The Python code provided for the solution utilizes a set data structure to keep track of all the masked versions of the strings encountered so far. A set is chosen for its efficient O(1) average time complexity for adding elements and checking for membership.

Let's go through the algorithm step by step:

  1. Initialize an empty set s to hold the masked versions of the strings.

  2. Iterate through each word in the given dict.

  3. For each word, iterate over the length of the word using a range loop to get each index i.

  4. In each iteration, construct a new string t by concatenating:

    • The substring of word from the beginning up to but not including i (denoted by word[:i]).
    • A placeholder asterisk "*" which acts as a mask for the character at position i.
    • The substring of word from just after i to the end (denoted by word[i + 1 :]).
  5. Check if the new masked string t is already in the set s.

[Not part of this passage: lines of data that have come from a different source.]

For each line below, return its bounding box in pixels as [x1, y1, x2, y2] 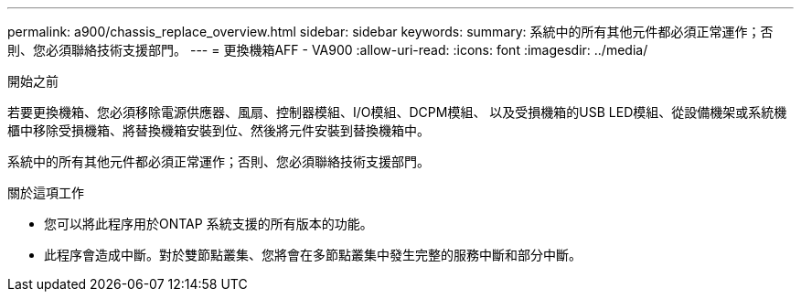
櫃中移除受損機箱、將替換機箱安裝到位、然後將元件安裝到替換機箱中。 [7, 123, 430, 138]
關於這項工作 [7, 185, 84, 200]
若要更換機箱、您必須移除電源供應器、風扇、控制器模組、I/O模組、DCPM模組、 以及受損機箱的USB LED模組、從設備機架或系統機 [7, 104, 787, 120]
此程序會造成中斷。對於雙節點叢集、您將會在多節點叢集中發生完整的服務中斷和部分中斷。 [44, 247, 582, 262]
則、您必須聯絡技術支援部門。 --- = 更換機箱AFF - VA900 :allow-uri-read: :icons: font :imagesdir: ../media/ [7, 42, 648, 58]
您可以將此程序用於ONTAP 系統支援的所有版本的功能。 [44, 216, 373, 231]

    • If t is already in the set, this means there is another string in the list which differs from the current string by exactly one character at the same index. Thus, we return True.
  6. If t is not in the set, add this new masked version of the string to the set s for future comparisons.

  7. Continue this process until all words have been processed or until a match is found.

  8. If no match is found after processing all words, return False.

Using this approach, the time complexity of comparing the strings becomes O(N*M) where N is the number of strings and M is the length of each string, because for each word we iterate over its length once and each operation inside the loop is O(1) due to the nature of set operations.

Example of how the masking works with an input list ["abcd", "accd", "bccd"]:

  • For "abcd", we'll add to the set: "*bcd", "a*cd", "ab*d", "abc*"
  • For "accd", we'll add and compare: "*ccd", "a*cd". As "a*cd" is already in the set, we detect that "accd" differs from "abcd" by one character ('b' vs 'c'), thus we can return True.

By applying the masking technique, we save time by not having to compare each string with every other string in a brute-force manner.

Example Walkthrough

Let's take an example list of strings ["pine", "sine", "ping", "cling", "singe"], where we want to determine if there's at least one pair of strings that only differ by one character at the same position.

Following the solution approach step by step:

  1. Initialize an empty set: s = {}

  2. We process the first word "pine".

    • Create masks: "ine", "pne", "pie", "pin"
    • Add these to the set: s = {"*ine", "p*ne", "pi*e", "pin*"}
  3. Now, process the second word "sine".

    • Create masks: "ine", "sne", "sie", "sin"
    • Checking these against the set:
      • "*ine" is found in the set (matching "pine" masked as "*ine"), meaning "pine" and "sine" differ by one character.
      • Since we found a match, we return True.
      • There is no need to process further as we've found at least one pair of strings meeting the criteria.

If we had not found a match for "sine", we would then add its masked versions to the set and continue with the next word.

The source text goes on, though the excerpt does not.